• [Task item]: Copy out each line of the entries below in which the string "trust" appears.

--- Dataset ---

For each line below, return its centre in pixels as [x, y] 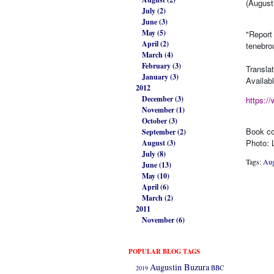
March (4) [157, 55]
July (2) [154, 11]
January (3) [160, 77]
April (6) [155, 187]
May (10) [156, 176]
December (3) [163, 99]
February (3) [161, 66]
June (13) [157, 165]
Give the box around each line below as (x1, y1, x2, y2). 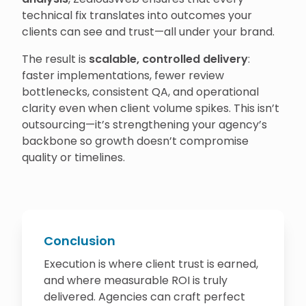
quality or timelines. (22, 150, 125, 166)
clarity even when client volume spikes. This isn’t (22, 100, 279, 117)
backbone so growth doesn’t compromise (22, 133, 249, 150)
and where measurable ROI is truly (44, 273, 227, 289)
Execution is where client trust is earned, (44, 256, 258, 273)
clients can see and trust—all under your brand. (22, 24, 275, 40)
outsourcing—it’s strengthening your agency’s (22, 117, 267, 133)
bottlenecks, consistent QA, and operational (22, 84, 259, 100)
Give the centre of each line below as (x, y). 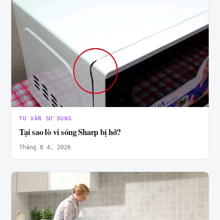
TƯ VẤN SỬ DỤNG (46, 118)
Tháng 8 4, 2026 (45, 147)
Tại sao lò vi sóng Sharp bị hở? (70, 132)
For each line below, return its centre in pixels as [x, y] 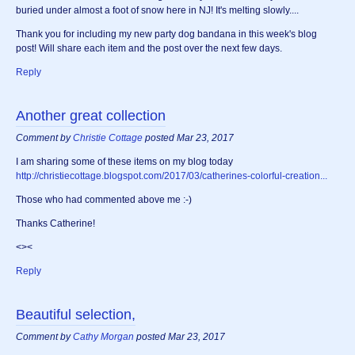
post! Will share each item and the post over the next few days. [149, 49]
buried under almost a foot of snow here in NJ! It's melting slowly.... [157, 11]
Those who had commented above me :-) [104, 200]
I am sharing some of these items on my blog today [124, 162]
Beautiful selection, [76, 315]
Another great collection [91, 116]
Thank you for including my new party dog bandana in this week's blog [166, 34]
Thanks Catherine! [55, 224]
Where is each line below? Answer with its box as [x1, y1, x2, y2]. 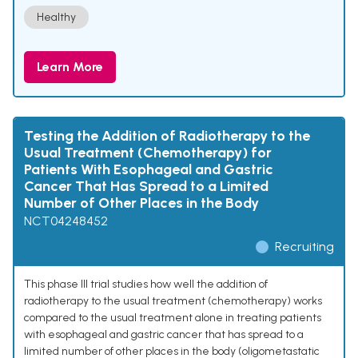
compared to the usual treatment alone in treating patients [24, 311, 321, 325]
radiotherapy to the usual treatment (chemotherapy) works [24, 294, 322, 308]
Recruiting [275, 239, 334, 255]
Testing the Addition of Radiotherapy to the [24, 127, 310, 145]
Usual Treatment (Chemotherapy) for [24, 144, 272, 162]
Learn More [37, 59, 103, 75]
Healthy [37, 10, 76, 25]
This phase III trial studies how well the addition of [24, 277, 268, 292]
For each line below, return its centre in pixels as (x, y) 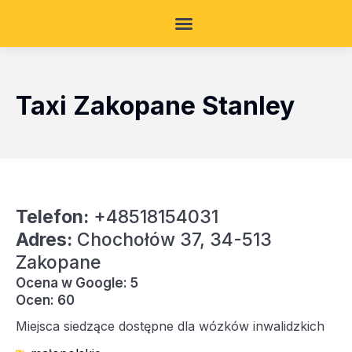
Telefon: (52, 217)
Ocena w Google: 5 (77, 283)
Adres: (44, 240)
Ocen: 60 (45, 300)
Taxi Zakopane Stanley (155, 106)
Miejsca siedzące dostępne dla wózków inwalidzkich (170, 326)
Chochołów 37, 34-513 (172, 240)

---
--- Dataset ---

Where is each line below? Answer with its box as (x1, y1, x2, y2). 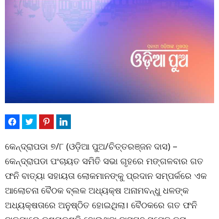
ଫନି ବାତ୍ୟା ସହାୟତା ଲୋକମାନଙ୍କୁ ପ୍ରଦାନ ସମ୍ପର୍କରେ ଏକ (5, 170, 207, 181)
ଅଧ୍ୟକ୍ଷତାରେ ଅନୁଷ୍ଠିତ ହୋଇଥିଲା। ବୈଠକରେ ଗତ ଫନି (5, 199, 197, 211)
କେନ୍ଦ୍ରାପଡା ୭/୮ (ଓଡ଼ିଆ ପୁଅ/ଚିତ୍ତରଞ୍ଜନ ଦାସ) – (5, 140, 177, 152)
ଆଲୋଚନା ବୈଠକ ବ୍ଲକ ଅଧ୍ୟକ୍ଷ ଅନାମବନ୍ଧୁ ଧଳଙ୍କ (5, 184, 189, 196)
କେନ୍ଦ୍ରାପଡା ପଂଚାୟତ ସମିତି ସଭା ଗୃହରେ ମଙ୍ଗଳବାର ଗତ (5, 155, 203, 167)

---

• [Output of the task]:
Execution is where client trust is earned, (44, 256, 258, 273)
clients can see and trust—all under your brand. (22, 24, 275, 40)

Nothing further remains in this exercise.